## To do
In the entries that follow, the first line to write out is the one containing "below as (x1, y1, x2, y2).", and the last is the one containing "has specified that". Reproduce that stretch exactly, with nothing before or after it.

======== Source data ========

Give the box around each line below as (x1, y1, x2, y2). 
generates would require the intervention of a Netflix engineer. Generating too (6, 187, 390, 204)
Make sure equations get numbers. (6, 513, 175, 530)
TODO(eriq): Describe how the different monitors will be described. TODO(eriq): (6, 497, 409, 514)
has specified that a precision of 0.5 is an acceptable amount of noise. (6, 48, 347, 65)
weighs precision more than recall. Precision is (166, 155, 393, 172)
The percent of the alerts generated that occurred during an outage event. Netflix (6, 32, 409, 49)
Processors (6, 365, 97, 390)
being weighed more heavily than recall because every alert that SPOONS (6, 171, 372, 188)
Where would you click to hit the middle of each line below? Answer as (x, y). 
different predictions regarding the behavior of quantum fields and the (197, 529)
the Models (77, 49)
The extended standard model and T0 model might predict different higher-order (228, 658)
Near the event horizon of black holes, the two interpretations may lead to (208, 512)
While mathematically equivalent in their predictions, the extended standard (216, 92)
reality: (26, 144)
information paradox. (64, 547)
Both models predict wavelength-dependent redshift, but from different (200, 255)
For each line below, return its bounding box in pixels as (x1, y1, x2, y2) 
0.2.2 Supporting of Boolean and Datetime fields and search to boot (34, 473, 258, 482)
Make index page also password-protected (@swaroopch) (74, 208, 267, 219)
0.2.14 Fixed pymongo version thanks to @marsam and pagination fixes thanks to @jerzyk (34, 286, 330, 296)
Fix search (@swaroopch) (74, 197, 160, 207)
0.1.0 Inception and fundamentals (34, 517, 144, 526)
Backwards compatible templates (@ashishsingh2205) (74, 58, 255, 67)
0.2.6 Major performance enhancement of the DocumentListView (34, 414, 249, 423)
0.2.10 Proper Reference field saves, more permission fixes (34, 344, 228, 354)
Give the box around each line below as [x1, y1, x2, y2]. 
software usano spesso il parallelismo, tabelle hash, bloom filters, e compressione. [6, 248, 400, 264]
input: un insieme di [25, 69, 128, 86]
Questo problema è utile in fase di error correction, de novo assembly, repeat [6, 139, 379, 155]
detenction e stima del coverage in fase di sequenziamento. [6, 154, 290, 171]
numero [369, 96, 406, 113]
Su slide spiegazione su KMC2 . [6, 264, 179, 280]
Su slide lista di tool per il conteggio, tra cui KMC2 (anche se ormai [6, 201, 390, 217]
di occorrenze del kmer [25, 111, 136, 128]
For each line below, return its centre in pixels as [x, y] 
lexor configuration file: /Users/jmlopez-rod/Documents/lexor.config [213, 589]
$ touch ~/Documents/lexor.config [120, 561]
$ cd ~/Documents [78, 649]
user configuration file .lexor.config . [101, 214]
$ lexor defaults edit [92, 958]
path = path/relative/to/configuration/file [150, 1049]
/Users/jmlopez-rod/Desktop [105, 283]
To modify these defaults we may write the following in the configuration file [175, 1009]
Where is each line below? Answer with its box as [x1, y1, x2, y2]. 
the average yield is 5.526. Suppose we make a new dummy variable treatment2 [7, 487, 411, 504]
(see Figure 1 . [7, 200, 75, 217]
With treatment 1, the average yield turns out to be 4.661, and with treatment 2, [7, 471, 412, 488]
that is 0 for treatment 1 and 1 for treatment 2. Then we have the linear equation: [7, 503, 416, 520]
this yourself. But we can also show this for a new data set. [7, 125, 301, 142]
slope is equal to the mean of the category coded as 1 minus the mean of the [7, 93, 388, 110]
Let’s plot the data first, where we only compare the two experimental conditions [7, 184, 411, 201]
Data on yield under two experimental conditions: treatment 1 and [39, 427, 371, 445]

========
======== Source data ========

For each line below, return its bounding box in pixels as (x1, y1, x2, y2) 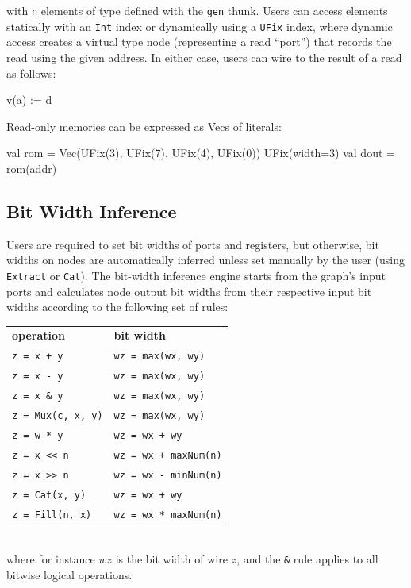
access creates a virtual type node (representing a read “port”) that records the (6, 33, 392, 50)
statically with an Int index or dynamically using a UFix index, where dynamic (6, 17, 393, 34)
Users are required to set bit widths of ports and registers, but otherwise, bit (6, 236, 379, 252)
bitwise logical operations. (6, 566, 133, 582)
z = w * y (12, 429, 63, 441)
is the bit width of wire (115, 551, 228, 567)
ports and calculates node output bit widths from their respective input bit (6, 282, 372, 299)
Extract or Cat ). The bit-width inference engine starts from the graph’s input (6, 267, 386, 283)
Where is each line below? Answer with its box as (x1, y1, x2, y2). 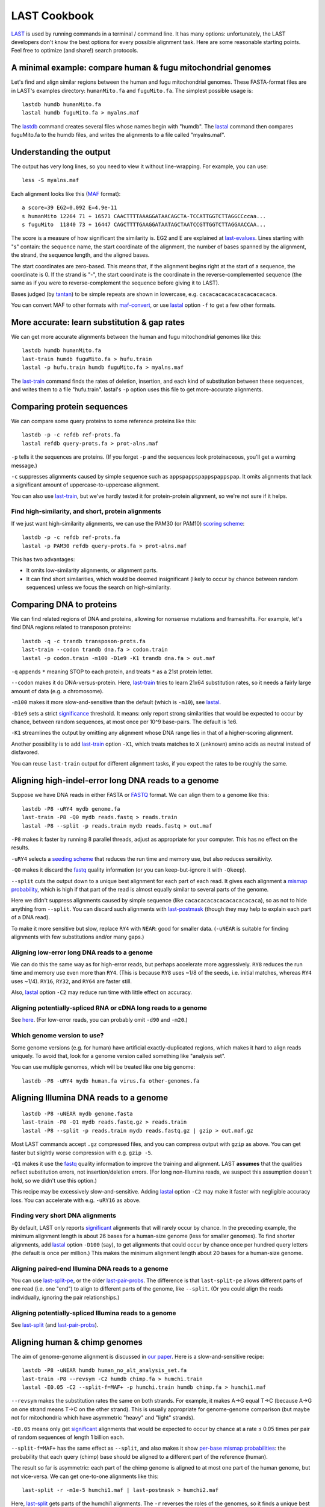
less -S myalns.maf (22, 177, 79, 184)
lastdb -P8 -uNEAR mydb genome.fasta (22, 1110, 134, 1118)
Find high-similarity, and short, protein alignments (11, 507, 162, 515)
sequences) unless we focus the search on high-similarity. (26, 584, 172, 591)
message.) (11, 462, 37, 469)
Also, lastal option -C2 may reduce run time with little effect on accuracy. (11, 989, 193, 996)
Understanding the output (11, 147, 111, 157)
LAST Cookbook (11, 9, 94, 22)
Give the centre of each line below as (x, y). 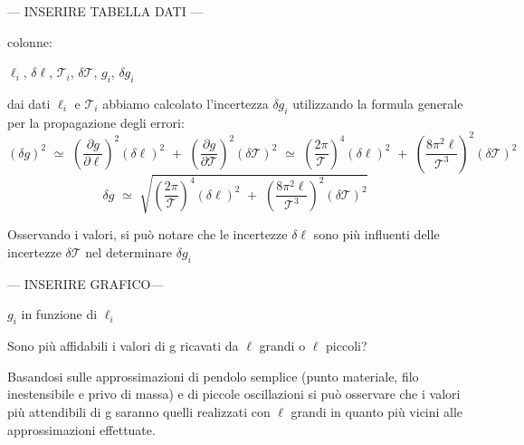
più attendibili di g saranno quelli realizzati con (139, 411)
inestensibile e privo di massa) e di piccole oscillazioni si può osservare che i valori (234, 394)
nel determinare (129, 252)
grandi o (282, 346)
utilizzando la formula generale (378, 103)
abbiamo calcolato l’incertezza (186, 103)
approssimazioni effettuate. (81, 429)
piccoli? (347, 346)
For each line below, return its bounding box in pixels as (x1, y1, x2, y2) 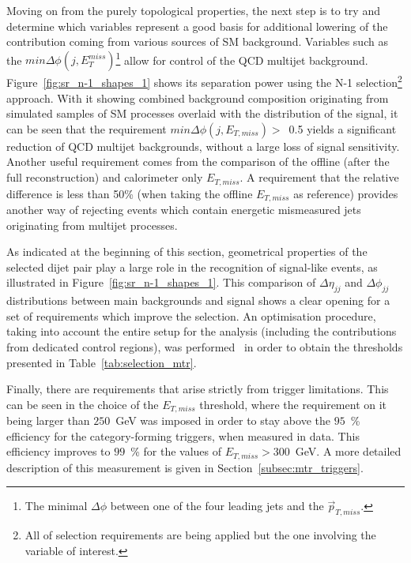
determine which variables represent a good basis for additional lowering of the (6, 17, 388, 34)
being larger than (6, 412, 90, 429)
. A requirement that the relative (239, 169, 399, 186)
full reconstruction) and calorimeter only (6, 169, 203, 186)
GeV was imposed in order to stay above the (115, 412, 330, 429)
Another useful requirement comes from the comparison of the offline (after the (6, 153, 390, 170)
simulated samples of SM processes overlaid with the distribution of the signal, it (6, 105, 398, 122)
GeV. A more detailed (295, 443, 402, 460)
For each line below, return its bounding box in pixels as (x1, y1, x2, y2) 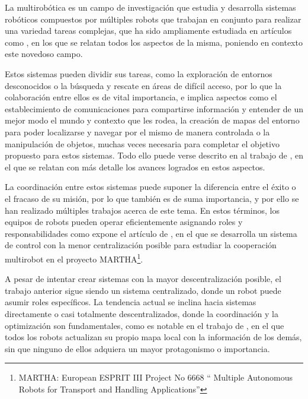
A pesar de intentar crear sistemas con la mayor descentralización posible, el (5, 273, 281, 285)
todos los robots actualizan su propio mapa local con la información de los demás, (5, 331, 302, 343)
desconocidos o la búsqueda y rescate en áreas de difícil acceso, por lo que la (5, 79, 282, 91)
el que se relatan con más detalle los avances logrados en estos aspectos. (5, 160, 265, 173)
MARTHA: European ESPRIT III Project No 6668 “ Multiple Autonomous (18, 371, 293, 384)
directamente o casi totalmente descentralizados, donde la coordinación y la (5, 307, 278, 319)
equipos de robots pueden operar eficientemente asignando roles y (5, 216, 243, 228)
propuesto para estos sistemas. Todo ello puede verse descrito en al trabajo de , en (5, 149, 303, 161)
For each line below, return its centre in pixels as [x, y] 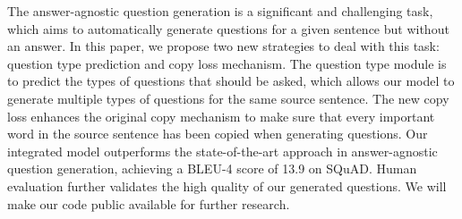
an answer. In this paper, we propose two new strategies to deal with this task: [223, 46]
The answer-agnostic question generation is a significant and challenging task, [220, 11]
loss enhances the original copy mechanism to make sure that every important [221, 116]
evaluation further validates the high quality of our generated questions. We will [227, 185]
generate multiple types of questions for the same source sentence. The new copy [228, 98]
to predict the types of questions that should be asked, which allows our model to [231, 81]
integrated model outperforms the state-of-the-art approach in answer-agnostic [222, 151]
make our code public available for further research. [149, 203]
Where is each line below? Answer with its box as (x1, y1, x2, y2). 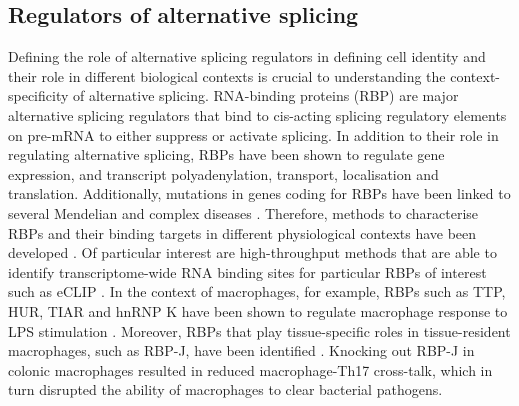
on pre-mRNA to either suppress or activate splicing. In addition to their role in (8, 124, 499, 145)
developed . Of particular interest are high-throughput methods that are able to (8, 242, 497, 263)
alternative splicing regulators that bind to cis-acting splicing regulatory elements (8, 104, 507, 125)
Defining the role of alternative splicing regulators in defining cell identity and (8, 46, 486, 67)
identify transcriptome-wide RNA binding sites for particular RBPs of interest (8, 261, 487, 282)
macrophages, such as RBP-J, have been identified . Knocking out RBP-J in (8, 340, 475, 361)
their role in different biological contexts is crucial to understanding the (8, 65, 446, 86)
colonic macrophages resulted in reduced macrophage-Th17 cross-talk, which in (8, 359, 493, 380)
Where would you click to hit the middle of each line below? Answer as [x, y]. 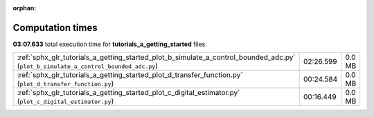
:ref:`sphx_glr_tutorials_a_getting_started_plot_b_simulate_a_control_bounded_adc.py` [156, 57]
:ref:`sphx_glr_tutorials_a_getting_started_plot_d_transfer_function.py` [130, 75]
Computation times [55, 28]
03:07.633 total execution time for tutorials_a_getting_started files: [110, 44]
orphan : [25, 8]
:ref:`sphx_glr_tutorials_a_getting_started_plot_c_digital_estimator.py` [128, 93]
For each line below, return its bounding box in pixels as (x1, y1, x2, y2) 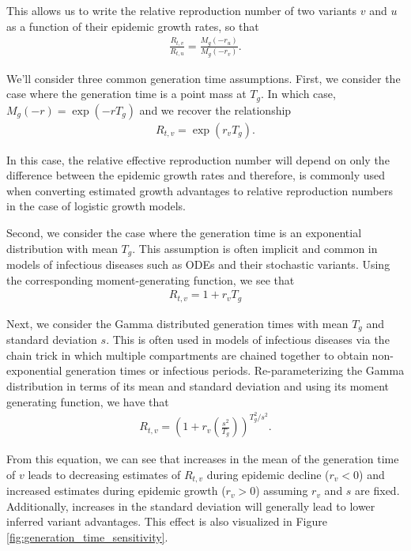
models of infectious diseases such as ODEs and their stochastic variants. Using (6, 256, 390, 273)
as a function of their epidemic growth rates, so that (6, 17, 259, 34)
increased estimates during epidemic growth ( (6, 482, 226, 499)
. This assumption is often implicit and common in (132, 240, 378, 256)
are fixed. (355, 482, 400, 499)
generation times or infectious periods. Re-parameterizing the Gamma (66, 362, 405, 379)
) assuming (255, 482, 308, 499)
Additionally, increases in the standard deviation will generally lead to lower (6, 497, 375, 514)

========
======== Source data ========

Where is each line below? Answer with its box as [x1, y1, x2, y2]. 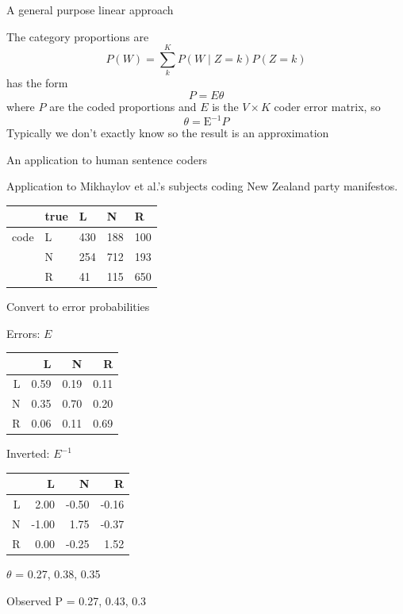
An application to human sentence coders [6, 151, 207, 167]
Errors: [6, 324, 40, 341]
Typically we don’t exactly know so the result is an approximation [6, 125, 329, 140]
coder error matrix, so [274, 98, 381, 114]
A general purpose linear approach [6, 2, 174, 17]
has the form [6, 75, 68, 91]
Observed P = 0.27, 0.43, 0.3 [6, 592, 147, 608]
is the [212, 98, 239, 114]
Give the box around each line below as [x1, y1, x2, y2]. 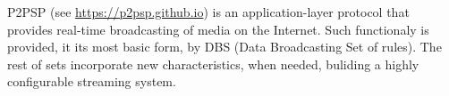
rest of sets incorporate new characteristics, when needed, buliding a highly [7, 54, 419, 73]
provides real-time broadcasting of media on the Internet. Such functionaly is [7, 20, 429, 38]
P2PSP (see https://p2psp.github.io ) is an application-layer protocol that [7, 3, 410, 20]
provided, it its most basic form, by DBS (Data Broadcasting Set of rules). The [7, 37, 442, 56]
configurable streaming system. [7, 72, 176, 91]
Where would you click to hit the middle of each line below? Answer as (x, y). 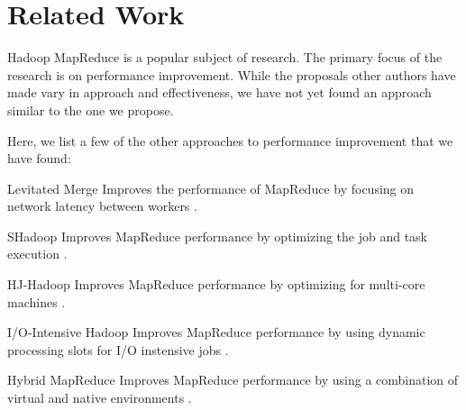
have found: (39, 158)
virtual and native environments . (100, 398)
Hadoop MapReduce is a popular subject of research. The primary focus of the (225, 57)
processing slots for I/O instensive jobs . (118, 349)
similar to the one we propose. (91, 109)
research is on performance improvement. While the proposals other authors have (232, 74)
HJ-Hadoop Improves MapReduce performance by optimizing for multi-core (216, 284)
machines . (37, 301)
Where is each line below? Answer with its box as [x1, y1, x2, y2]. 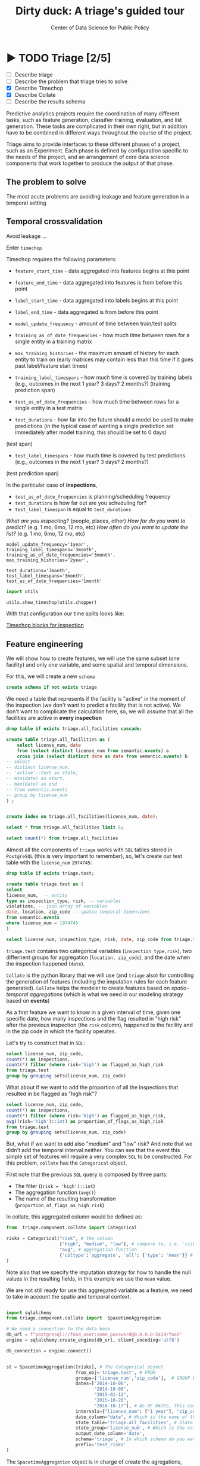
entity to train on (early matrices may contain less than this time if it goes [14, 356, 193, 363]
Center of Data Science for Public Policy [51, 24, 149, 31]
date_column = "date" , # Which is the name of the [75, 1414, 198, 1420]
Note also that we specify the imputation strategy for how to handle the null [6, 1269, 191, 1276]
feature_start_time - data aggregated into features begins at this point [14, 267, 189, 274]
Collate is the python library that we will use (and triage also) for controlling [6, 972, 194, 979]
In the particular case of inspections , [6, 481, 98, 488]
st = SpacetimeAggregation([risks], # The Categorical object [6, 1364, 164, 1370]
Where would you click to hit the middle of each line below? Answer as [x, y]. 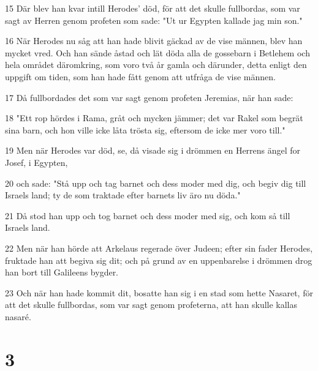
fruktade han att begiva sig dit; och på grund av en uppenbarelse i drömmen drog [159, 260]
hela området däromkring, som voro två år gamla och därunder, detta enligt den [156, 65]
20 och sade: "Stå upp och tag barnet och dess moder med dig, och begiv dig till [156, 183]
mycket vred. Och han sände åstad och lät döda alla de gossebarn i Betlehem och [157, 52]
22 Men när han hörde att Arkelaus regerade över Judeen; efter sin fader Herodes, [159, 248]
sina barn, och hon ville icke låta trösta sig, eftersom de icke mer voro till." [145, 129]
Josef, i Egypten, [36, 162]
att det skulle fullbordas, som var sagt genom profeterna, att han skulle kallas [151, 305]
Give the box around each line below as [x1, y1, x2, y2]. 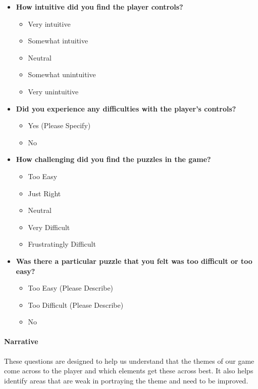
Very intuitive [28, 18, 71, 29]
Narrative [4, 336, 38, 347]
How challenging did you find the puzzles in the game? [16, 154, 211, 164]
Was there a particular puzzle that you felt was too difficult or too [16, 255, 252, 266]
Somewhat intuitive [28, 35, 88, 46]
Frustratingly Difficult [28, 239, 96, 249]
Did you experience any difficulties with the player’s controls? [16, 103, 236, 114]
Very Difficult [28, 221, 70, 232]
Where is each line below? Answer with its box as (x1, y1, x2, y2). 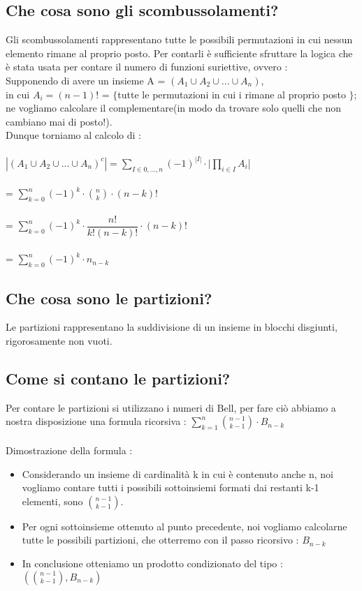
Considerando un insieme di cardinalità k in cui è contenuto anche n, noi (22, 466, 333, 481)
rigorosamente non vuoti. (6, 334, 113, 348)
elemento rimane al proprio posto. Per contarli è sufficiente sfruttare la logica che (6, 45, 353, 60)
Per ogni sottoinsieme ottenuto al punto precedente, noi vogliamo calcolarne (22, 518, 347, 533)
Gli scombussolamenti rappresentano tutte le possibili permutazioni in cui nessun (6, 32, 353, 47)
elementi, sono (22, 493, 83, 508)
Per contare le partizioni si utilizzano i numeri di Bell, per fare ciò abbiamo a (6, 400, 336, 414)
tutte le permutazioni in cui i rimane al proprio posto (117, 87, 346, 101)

========

## Answer for the task
Give the box around each line below as (x1, y1, x2, y2). 
generates would require the intervention of a Netflix engineer. Generating too (6, 187, 390, 204)
Make sure equations get numbers. (6, 513, 175, 530)
TODO(eriq): Describe how the different monitors will be described. TODO(eriq): (6, 497, 409, 514)
has specified that a precision of 0.5 is an acceptable amount of noise. (6, 48, 347, 65)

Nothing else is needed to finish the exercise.